◆ ACTIVITY: Using the data below, restate exactly every line from the one with "The page's text" up to and including the one with "Quick Links". No picture belongs in it.

= Beginning of Section =

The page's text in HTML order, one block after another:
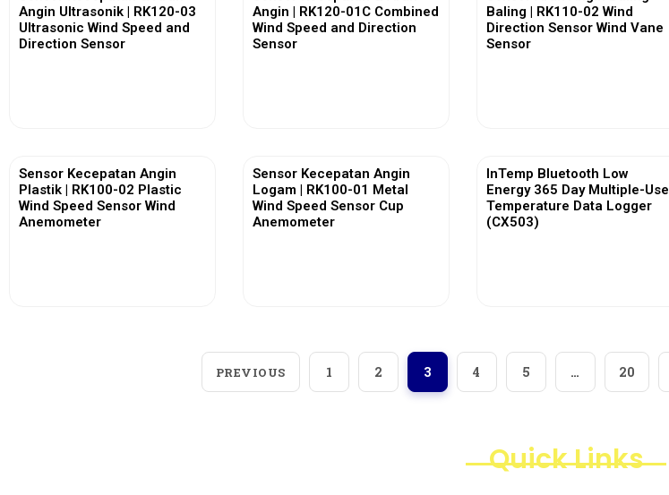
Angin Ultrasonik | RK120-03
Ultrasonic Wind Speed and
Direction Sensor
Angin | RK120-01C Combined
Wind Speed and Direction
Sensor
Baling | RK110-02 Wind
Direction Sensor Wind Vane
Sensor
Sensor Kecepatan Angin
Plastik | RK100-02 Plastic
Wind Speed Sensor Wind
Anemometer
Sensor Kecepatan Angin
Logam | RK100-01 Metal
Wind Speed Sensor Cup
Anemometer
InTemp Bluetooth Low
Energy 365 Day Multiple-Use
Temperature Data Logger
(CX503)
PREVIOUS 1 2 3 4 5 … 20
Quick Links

= End of Section =
= Beginning of Section =

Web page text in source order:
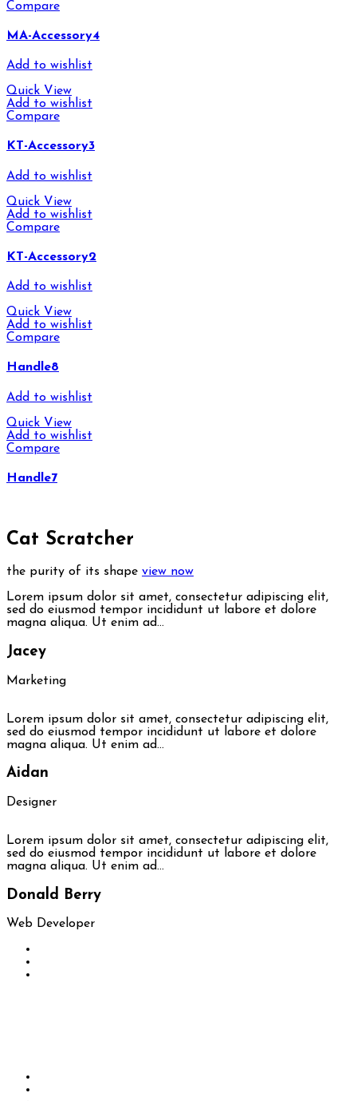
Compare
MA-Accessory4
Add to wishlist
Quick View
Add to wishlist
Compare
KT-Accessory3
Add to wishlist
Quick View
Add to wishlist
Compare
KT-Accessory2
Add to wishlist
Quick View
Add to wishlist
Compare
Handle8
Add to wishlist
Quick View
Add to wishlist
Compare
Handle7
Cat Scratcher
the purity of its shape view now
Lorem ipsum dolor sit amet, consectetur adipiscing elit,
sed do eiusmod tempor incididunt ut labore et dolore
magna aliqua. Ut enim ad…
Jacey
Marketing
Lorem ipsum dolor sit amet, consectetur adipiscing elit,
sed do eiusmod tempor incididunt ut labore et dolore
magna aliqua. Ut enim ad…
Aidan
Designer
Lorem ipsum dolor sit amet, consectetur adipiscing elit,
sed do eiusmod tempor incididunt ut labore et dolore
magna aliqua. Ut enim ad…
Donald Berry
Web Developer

= End of Section =

◆ ANSWER BOX:
The page's text in HTML order, one block after another:
Angin Ultrasonik | RK120-03
Ultrasonic Wind Speed and
Direction Sensor
Angin | RK120-01C Combined
Wind Speed and Direction
Sensor
Baling | RK110-02 Wind
Direction Sensor Wind Vane
Sensor
Sensor Kecepatan Angin
Plastik | RK100-02 Plastic
Wind Speed Sensor Wind
Anemometer
Sensor Kecepatan Angin
Logam | RK100-01 Metal
Wind Speed Sensor Cup
Anemometer
InTemp Bluetooth Low
Energy 365 Day Multiple-Use
Temperature Data Logger
(CX503)
PREVIOUS 1 2 3 4 5 … 20
Quick Links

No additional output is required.